一声紧接着一声的痛呼声,让剩下两人瑟瑟发抖。
第十八板的时候,刘悯安晕了过去,衙役停下手上的动作,朝刘文钊看了过来。
刘文钊看着自己儿子血肉模糊的屁股,朝着李意清拱手道:“夫人,您看这?”
李意清声线平静无波:“还差两板。”
刘文钊袖中的手猛地攥紧。
他偏过头,朝着衙役喊道:“继续行刑。”
衙役得到指示,完成了最后两下。
力道到底不比前面十八板用力。
排在后面的宋旭人和高衡此刻更是一句话也说不出来,刘悯安是刘同知的亲生儿子尚且都被打晕了过去,自己若是……

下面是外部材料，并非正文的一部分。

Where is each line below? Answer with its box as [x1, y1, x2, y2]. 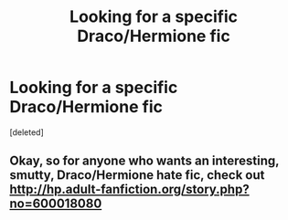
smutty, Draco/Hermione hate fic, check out [9, 167, 265, 183]
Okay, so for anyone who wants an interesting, [9, 153, 280, 169]
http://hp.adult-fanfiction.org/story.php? [9, 182, 250, 197]
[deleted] [9, 126, 44, 138]
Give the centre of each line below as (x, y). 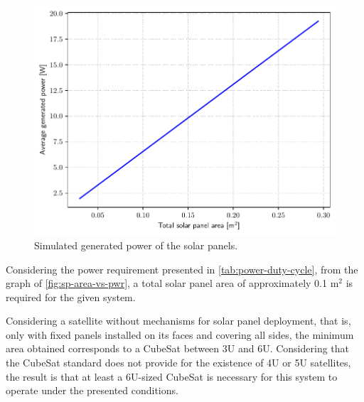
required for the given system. (71, 297)
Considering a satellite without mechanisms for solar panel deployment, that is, (178, 321)
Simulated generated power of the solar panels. (136, 245)
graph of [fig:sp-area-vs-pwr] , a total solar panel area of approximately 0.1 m (172, 283)
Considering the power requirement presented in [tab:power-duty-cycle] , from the (182, 269)
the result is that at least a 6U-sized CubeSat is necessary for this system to (172, 376)
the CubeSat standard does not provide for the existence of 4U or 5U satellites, (178, 363)
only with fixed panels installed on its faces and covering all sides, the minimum (180, 334)
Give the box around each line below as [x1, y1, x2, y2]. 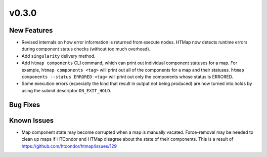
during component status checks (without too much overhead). [21, 46, 151, 52]
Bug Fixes [9, 100, 41, 109]
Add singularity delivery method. [21, 53, 96, 59]
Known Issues [9, 116, 54, 124]
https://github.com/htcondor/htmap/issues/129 [21, 143, 117, 149]
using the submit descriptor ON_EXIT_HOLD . [21, 87, 111, 93]
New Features [9, 26, 53, 35]
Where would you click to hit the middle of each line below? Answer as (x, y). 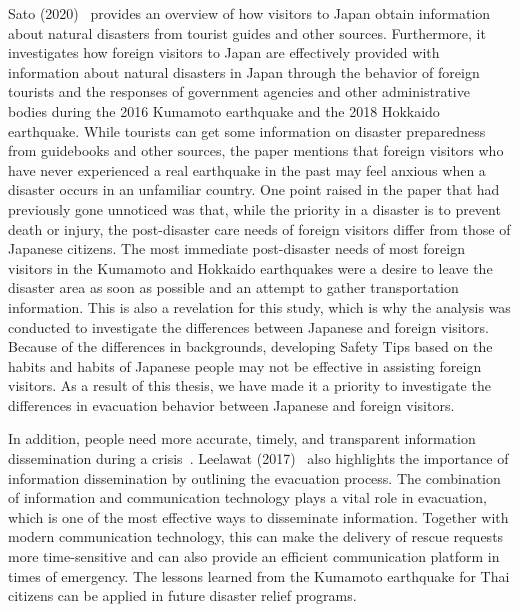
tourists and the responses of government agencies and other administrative (239, 91)
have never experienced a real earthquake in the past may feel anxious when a (247, 169)
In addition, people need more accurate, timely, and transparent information (242, 438)
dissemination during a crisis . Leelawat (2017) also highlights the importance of (258, 458)
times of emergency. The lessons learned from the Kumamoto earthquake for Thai (259, 575)
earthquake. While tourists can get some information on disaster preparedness (247, 130)
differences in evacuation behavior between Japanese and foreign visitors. (231, 404)
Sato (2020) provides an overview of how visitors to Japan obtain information (249, 13)

他们很快就没有时间往后想,衙役抱着板子,声音粗犷:“下一个谁?”
宋旭人和高衡纷纷摇头后退。
刘文钊:“随意,快些打完,了了此案。”
宋旭人先一步被拉了出来。
“啊——啊——我不敢了,我再也不敢了,别打我——啊。”
宋旭人的痛呼声一点不比刘悯安弱。
正此时,门外忽然传来一阵喧嚣。
有一个白领衙役匆匆走进来,禀报道:“同知大人,高家来人了。”
缩在角落里的高衡闻言,犹如听闻救星,立刻朝着门外大呼:“爹!娘!我在这里!你们要是再不来,你们儿子就被人打死了啊。”